A "three-bears forecast" for US stocks
Friday, June 5, 2009 at 12:20PM
Simon Ward

An earlier post made a case for comparing the recent decline in US share prices with the bear markets of 1906-07, 1919-21 and 1973-74. Like the 2007-09 bear, the falls in 1919-21 and 1973-74 occurred at or near the end of 30-year economic cycles. Meanwhile, the 1906-07 decline was associated with a financial panic with similar characteristics to the Lehman crisis.

The three earlier declines bear a close resemblance, with the Dow Industrials index falling by 45-49% over 22-23 months. The subsequent recoveries also look similar – three years after the start of its decline, the Dow had rallied to stand 17%, 17% and 13% respectively below its peak level.

The earlier post included a chart overlaying the 2007-09 decline on the three earlier bear markets and recoveries. This approach has been taken further in the chart below, which shows a "three-bear average" of the prior episodes. This average provides a template for comparison with current developments; it may also offer guidance on share price prospects.
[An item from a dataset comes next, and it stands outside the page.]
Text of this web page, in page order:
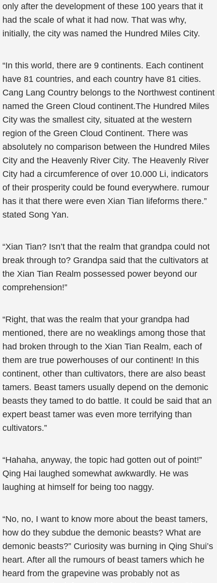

The Dow peaked in October 2007 and followed the three-bear average closely until September last year, when the Lehman crisis led to a dramatic lurch down. The deviation widened in early 2009 as fears of banking system nationalisation exacerbated weakness. The rally since March, however, has closed the gap and the current level of the Dow is now only marginally below the template.
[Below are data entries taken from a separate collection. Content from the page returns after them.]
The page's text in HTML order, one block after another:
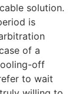
solution.
is
of a
off
to wait
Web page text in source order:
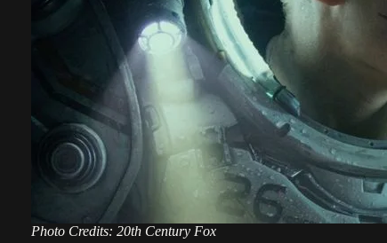
Photo Credits: 20th Century Fox
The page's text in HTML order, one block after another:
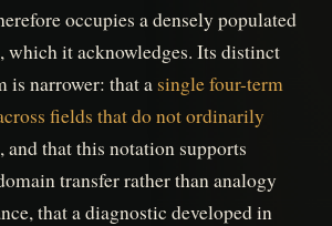
occupies a densely populated
which it acknowledges. Its distinct
is narrower: that a single four-term
fields that do not ordinarily
, and that this notation supports
transfer rather than analogy
that a diagnostic developed in

The average declines further over the summer, reaching a low about 10% below yesterday's Dow close at the start of September. It then embarks on a sustained rise, climbing 25% from the September low by the end of 2009 and a further 27% during 2010.

Historical comparisons should be treated with caution but the shape of this "forecast" appears plausible. The recent rally has been driven by a reallocation of cash to equities by investors who had been underweight; a period of consolidation may be necessary before a further advance based on a recovery in corporate earnings – conditional, of course, on the global economy returning to growth later in 2009.